Set the blending mode in two places: on each layer’s row in the Timeline, or in the dropdown on the Transform tab in the Properties Panel.

Plate currently ships 31 blending modes, grouped by what they do visually.

Normal — the layer draws on top with no interaction. Opacity controls how much it blends.

Dissolve — replaces semi-transparent pixels with a grainy pattern of fully opaque and fully transparent pixels. Translucent areas look like static.

Dancing Dissolve — same as Dissolve, but the grain re-seeds every frame so it flickers and animates automatically over time.

These modes can only darken what’s below — never brighten it.

Darken — keeps whichever of the two pixels is darker. White in this layer disappears; black stays.

Multiply — darkens the layer below using this layer’s colors.
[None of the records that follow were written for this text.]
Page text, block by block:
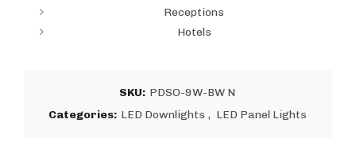
Receptions
Hotels
SKU: PDSO-9W-BW N
Categories: LED Downlights , LED Panel Lights
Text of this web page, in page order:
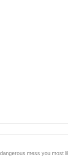
mess you most
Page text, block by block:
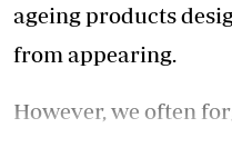
ageing products
from appearing.
However, we often
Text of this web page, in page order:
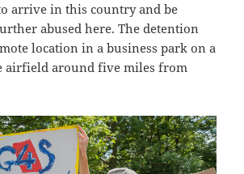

White acts transparent; black stays black; mid-tones tint and deepen.

Color Burn — like Multiply but with stronger contrast. Darker areas of this layer crush what’s beneath more aggressively.

Classic Color Burn — legacy version of Color Burn, kept for older project compatibility.
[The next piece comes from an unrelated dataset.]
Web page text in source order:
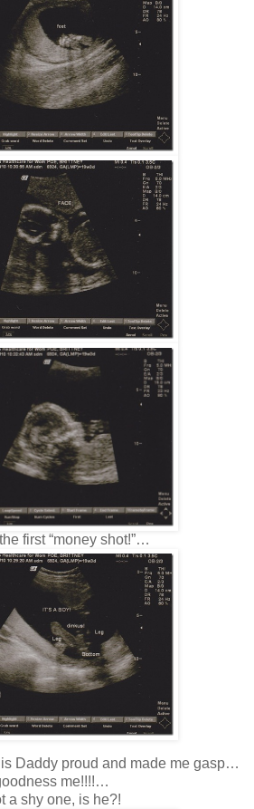
first “money shot!”…
Daddy proud and made me gasp…
me!!!!…
a shy one, is he?!

Linear Burn — darkens more than Multiply with a flatter tonal response. Good for deep shadow tinting.

Darker Color — like Darken, but compares the whole color at once instead of mixing pieces from each layer. Produces cleaner hues.

Mirror of the Darken family — these modes can only brighten.
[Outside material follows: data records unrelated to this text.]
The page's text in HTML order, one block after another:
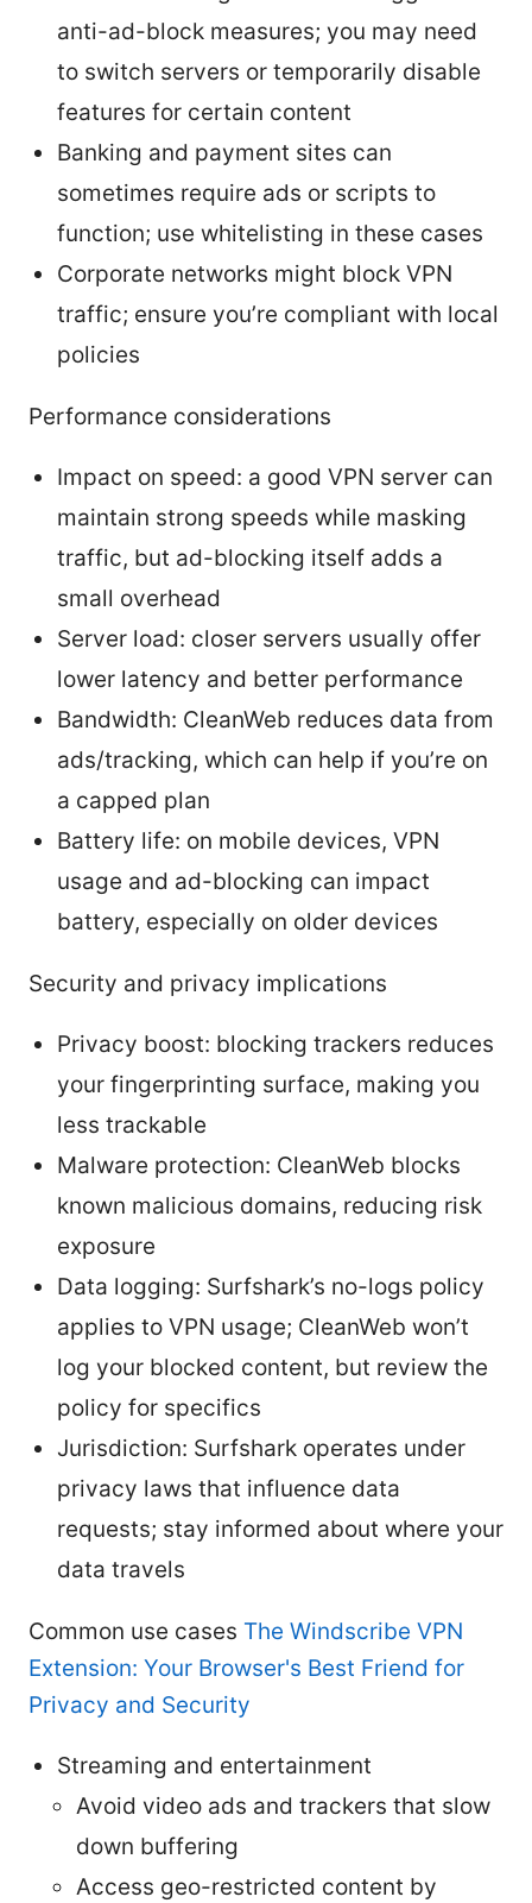
anti-ad-block measures; you may need
to switch servers or temporarily disable
features for certain content
Banking and payment sites can
sometimes require ads or scripts to
function; use whitelisting in these cases
Corporate networks might block VPN
traffic; ensure you’re compliant with local
policies
Performance considerations
Impact on speed: a good VPN server can
maintain strong speeds while masking
traffic, but ad-blocking itself adds a
small overhead
Server load: closer servers usually offer
lower latency and better performance
Bandwidth: CleanWeb reduces data from
ads/tracking, which can help if you’re on
a capped plan
Battery life: on mobile devices, VPN
usage and ad-blocking can impact
battery, especially on older devices
Security and privacy implications
Privacy boost: blocking trackers reduces
your fingerprinting surface, making you
less trackable
Malware protection: CleanWeb blocks
known malicious domains, reducing risk
exposure
Data logging: Surfshark’s no-logs policy
applies to VPN usage; CleanWeb won’t
log your blocked content, but review the
policy for specifics
Jurisdiction: Surfshark operates under
privacy laws that influence data
requests; stay informed about where your
data travels
Common use cases The Windscribe VPN
Extension: Your Browser's Best Friend for
Privacy and Security
Streaming and entertainment
Avoid video ads and trackers that slow
down buffering
Access geo-restricted content by

Lighten — keeps whichever pixel is brighter. Black in this layer disappears; white stays.

Screen — the opposite of Multiply. Black acts transparent; white stays white; mid-tones brighten what’s beneath. The go-to for light wraps, glows, and lens flares.

Color Dodge — like Screen with stronger contrast. Bright areas push what’s beneath toward pure white. Great for specular highlights and rim light.

Classic Color Dodge — legacy version of Color Dodge.

Linear Dodge (Add) — straight additive brightening. Highlights blow out quickly. The classic mode for glows, fires, and pure-light looks.

Lighter Color — like Lighten, but compares the whole color instead of mixing pieces.

Contrast modes darken the darks and brighten the lights. Mid-gray (50%) in this layer leaves the pixel below unchanged.

Overlay — multiplies darks, screens lights.

Soft Light — a gentler Overlay. Shifts lighting subtly without crushing blacks or blowing highlights.

Hard Light — same shape as Overlay but harsher. Spotlight-like punch.

Vivid Light — burns darks, dodges lights. Extreme — pushes everything toward saturated pure colors.

Linear Light — adds or subtracts brightness based on this layer. Vivid results without the clipping of Vivid Light.

Pin Light — only the brightest or darkest pixels of this layer pass through, based on a threshold. Useful for selective highlight or shadow tricks.

Hard Mix — posterizes the result to pure primary colors. Extreme and stylized.

These modes invert or cancel colors rather than just adjusting lightness.

Difference — subtracts one image from the other. Identical pixels turn black; divergent colors brighten toward white. Useful for aligning things or producing psychedelic color shifts.

Classic Difference — legacy version of Difference.

Exclusion — a softer Difference. Mid-gray inverts what’s below; white fully inverts; black leaves the layer alone.

Subtract — subtracts this layer’s brightness from the layer below. Darker and more predictable than Difference.

Divide — divides the layer below by this layer. Niche — occasionally used to remove color casts.

These modes swap one part of this layer’s color into the layer below while preserving the rest.

Hue — takes only the hue from this layer; keeps the layer below’s saturation and lightness. Recolors without touching tonal values.

Saturation — takes only the saturation. Boosts or desaturates the layer below based on this layer.

Color — takes hue and saturation, keeps the layer below’s lightness. The classic way to tint a photo — all detail preserved.

Luminosity — the opposite of Color. Takes only the lightness, keeping the layer below’s colors.